* **ACTIVITY**
Within the records, tally the lines that contain "COFCO" and reply with that number only.

__________

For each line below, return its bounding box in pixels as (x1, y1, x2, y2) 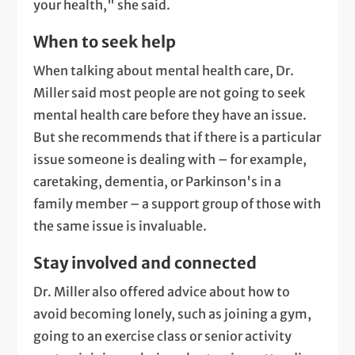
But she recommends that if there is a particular (33, 129, 322, 146)
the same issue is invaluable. (33, 218, 208, 235)
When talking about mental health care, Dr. (33, 63, 295, 79)
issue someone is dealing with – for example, (33, 151, 307, 168)
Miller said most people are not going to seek (33, 85, 306, 101)
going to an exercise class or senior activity (33, 328, 292, 345)
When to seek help (33, 32, 177, 52)
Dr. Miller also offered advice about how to (33, 284, 291, 300)
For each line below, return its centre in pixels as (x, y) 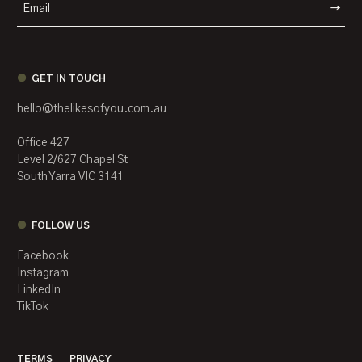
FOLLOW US (61, 225)
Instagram (43, 273)
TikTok (33, 307)
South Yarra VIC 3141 (70, 177)
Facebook (43, 256)
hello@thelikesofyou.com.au (92, 109)
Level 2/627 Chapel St (72, 160)
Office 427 (43, 143)
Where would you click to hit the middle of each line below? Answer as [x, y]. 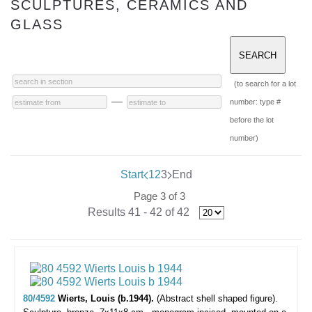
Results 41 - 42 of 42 [139, 212]
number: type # [255, 102]
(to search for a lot [265, 84]
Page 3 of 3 [159, 196]
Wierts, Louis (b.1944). [107, 298]
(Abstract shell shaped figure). [217, 298]
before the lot [252, 120]
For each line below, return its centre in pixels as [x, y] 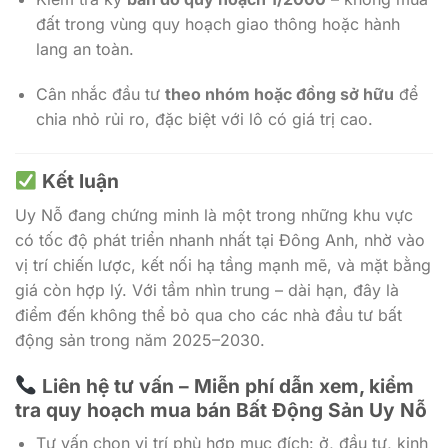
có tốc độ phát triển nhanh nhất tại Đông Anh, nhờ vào [220, 239]
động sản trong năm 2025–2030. [140, 339]
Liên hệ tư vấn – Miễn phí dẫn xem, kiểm [225, 385]
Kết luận [80, 181]
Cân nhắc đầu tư [100, 94]
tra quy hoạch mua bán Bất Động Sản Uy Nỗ [221, 409]
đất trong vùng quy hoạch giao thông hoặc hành [217, 23]
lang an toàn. [84, 48]
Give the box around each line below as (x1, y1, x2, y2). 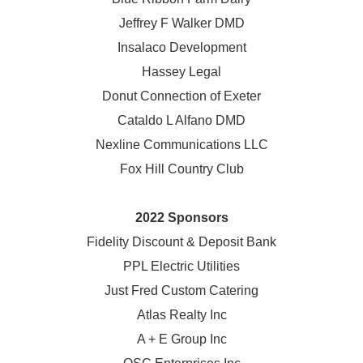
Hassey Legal (142, 64, 221, 79)
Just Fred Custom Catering (105, 283, 258, 297)
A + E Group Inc (136, 331, 227, 346)
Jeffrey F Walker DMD (118, 15, 245, 30)
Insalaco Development (117, 40, 246, 54)
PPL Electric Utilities (123, 258, 240, 273)
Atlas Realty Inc (136, 307, 227, 322)
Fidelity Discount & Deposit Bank (87, 234, 276, 249)
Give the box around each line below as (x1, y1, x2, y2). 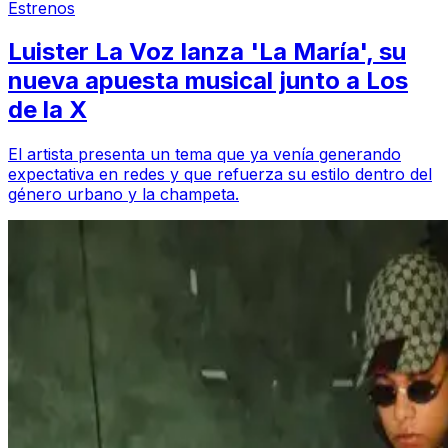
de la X (8, 95, 87, 125)
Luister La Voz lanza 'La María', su (8, 37, 406, 67)
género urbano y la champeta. (8, 184, 239, 205)
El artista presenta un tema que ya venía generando (8, 144, 401, 165)
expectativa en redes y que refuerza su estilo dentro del (8, 164, 432, 185)
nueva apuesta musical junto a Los (8, 66, 408, 96)
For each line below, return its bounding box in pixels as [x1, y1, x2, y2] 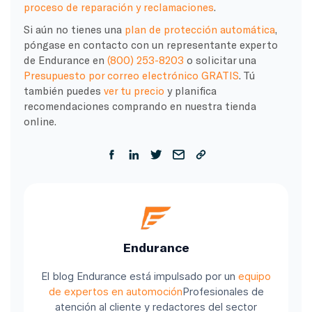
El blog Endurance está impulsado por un [41, 270, 238, 283]
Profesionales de [182, 285, 264, 299]
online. [23, 114, 56, 127]
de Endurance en [23, 53, 107, 66]
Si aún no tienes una [23, 22, 125, 36]
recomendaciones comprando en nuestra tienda [23, 99, 256, 112]
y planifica [164, 84, 217, 97]
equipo [238, 270, 271, 283]
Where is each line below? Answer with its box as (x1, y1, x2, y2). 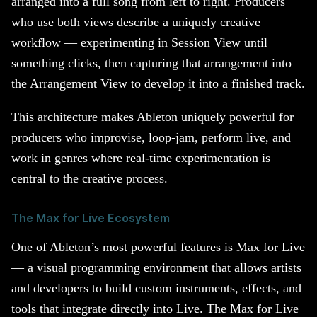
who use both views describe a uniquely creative (11, 15, 260, 30)
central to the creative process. (11, 171, 168, 185)
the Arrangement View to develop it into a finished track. (11, 76, 305, 91)
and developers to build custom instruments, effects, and (11, 281, 301, 296)
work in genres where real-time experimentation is (11, 150, 270, 165)
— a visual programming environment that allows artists (11, 260, 301, 275)
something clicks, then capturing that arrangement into (11, 56, 292, 71)
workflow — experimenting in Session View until (11, 35, 267, 50)
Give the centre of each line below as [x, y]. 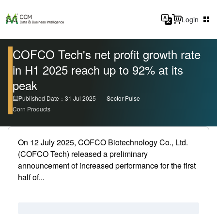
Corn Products [31, 109]
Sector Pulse [123, 98]
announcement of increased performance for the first [107, 165]
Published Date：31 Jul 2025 [57, 98]
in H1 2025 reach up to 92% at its [98, 70]
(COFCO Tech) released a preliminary [83, 154]
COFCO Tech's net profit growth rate [107, 54]
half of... [31, 177]
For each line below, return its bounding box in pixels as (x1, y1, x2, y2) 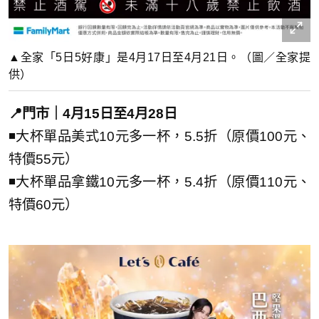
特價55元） (9, 151, 78, 167)
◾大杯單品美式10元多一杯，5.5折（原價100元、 (9, 128, 310, 144)
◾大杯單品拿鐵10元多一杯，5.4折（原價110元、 (9, 174, 310, 189)
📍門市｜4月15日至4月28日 (9, 105, 177, 121)
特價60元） (9, 197, 78, 212)
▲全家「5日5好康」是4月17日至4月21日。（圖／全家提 (9, 51, 310, 63)
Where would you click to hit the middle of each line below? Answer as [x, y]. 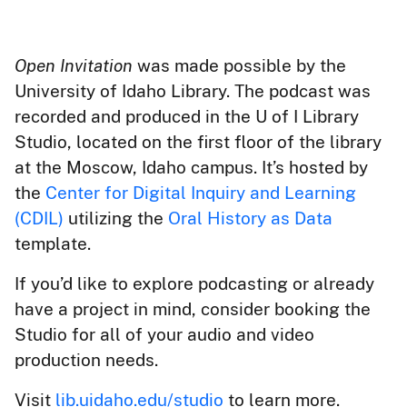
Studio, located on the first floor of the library [198, 141]
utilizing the [116, 218]
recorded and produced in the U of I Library [187, 116]
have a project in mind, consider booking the [193, 308]
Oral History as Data [250, 218]
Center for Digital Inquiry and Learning [201, 192]
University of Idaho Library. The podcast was [193, 90]
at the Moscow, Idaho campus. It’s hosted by [191, 167]
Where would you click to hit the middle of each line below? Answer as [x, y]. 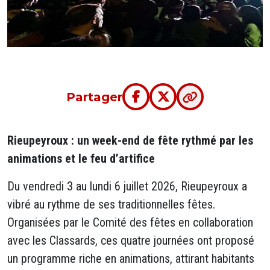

__________

* **RESPONSE BOX**
2